- INFORMATION SHOWN
----

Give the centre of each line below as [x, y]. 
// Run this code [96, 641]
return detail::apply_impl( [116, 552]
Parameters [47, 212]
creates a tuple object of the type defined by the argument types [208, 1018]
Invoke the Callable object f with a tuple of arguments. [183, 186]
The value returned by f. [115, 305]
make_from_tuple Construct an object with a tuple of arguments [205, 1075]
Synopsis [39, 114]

----

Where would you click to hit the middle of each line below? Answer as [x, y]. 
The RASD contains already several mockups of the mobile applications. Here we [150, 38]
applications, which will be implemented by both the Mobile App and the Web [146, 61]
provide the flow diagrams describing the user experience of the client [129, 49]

----

- REQUIRED ACTION
Return every line of the preceding records in which the word "each" appears.

- SOLUTION TO THIS TASK
Give the centre of each line below as [x, y]. 
Where would you click to hit the middle of each line below? Answer as [x, y]. 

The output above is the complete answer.